All of which may seem like academic noodling (guilty as charged), but I think there’s a real issue here, too. In light of recent discussions about the comparative invisibility of women or people of colour in anthology TOCs, best-of-the-genre lists and prize nominations, this difficulty in separating art from artist becomes a more problematic thing, and damages the credibility of editors or anthologists who claim to be colour-, creed- or gender-blind when reading submissions. To flip the issue around (and demostrate the prejudices do point both ways): say I was editing an anthology, and an Eric James Stone story came over the submissions transom; I like to think I’d read it and give it as fair a chance to succeed on its own merits as anyone else’s, but I can’t in all honesty say I’d truly manage to do so. And that’s an example of a conscious prejudice, one of which I am aware and can – to a lesser or greater extent – work to minimise; what about the subconscious culturally-encoded prejudices against women, LGBTQ people and people of colour, the ones that we almost all believe we don’t have, but which we almost all do have?

(I fully count myself among that “almost all”, by the way; I’m not entirely sure I believe any of us can entirely free ourselves from culturally-encoded prejudices, but we can at least work to mitigate them once we’ve become aware of them, a process which becomes – albeit very gradually – easier over time. Much as in AA’s twelve-step program, the first step is to admit that you have a problem; that’s also the hardest step of all.)

As is probably plain (and certainly in keeping with local tradition) I don’t have any answers to this dilemma; I’m just throwing out a collection of ideas to see what other folk think about them. So, whatcha got, huh?

Zen and the Art of Literary Gatekeeping

Via Chairman Bruce, here’s a very interesting post-and-comment-thread combo at Self-Publishing Review. It’s interesting for a number of reasons, not least of which is the aforementioned comment thread, which contains (gasp!) spirited disagreement conducted with a rare degree of civility, but the big central point is one I’ve danced around a few times before: when the barriers to publication are negligible, will definitions of quality shift considerably by comparison to the old “gatekeepered” model? Or, more simply: when anyone can get their book in front of potential readers, will we find that “good writing” doesn’t actually matter to a lot of the audience? Because that’s what appears to be happening on the wild frontiers of the ebook boondocks right now…

From the original post itself:

At the risk of sounding like a snob: non-sophisticated readers will not care if writing is non-sophisticated, and there are a lot more non-sophisticated readers than sophisticated ones. That’s millions of potential readers.  Publishers might like to believe that they have the finger on the pulse of what sells – or what should sell – but when mediocre writing is becoming a bestseller, this pretty much renders the slush pile meaningless.
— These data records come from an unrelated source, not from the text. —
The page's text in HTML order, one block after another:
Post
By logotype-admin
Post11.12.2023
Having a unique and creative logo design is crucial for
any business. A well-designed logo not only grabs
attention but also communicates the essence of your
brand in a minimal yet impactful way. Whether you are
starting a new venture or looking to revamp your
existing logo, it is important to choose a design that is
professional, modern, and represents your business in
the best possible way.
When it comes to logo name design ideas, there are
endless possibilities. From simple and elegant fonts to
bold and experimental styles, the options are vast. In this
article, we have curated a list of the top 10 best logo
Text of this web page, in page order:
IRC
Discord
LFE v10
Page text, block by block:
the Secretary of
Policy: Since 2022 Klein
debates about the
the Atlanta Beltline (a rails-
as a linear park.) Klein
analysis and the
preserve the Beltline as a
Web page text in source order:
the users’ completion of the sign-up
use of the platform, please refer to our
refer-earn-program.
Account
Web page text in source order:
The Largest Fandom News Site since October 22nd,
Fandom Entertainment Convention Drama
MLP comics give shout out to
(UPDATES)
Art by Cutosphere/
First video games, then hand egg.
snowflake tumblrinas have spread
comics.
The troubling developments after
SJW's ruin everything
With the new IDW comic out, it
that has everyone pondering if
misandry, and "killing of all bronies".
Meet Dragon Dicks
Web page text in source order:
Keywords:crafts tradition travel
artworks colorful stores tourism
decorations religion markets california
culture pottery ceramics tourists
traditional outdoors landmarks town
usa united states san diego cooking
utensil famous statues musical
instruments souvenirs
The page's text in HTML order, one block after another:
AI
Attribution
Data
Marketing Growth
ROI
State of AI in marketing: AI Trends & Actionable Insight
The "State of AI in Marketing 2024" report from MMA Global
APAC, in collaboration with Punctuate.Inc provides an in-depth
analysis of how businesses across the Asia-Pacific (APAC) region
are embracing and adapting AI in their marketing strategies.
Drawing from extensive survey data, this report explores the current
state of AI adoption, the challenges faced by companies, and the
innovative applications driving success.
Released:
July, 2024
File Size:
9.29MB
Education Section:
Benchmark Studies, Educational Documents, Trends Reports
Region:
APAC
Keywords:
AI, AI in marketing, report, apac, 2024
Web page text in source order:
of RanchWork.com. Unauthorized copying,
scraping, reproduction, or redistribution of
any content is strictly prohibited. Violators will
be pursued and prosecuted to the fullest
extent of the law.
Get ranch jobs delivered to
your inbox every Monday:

If mainstream publishing is really hurting for money, it would make sense for them to get into the ebook-only/print on demand business. Devote some resources towards basic editorial and cover design, some press, and see which books take hold. Right now, word of mouth is more powerful than reviews – a lot of people find books just browsing the Kindle store, rather than reading press about a book, and there is a lot of profit to be made on slush pile books that appeal to a huge number of people. It’s possible that eventually people feel burned by bad, cheap books and stop buying them – but, again, the majority of the reviews on many fast-selling self-published books are positive.

The (currently) final comment makes an important counter-argument, though:

This is an interesting and provocative article, but one that also completely misses the point. Yes, some quite poorly-written self-published books are selling in minor quantities (from a few hundred to a few thousand) in Kindle form. Why? Because they’re priced at around a dollar, whereas even the cheapest commercial Kindle titles sell for four times that amount and upwards.

Commercial publishers simply aren’t interested in selling a few thousand ebooks for a dollar apiece: they want to sell tens of thousands of copies, in both paper and ebook form, for between five and ten dollars apiece. To suggest that they could make a few extra quid by starting up self-publishing ebook sidelines is like advising a Michelin-starred restaurant to open a serving hatch late at night offering kebabs to drunks wandering the streets. Not only it is it not what they’re set up to do, but it would also very quickly cheapen their brand.

As mentioned before (by me, and by many far smarter folk from whom I’ve wholesale stolen the riff), gatekeeping is all over; curation is the new game, but the rules have yet to be written. The argument above, though, pretty much crystallises the root source of panic in the big publishing houses: all they’ve ever had to show their superiority to vanity presses and one-man-bands was their insistence on selecting for “quality” – though it should go without saying that “quality” is defined differently from one boardroom or editorial office to another. But all of a sudden, there are hints that “quality” may not matter to the biggest slice of the market pie… and when your entire philosophy of business is anchored solidly to that notion by a chain of centuries-old tradition, well, you’re going to struggle to swim with the tide.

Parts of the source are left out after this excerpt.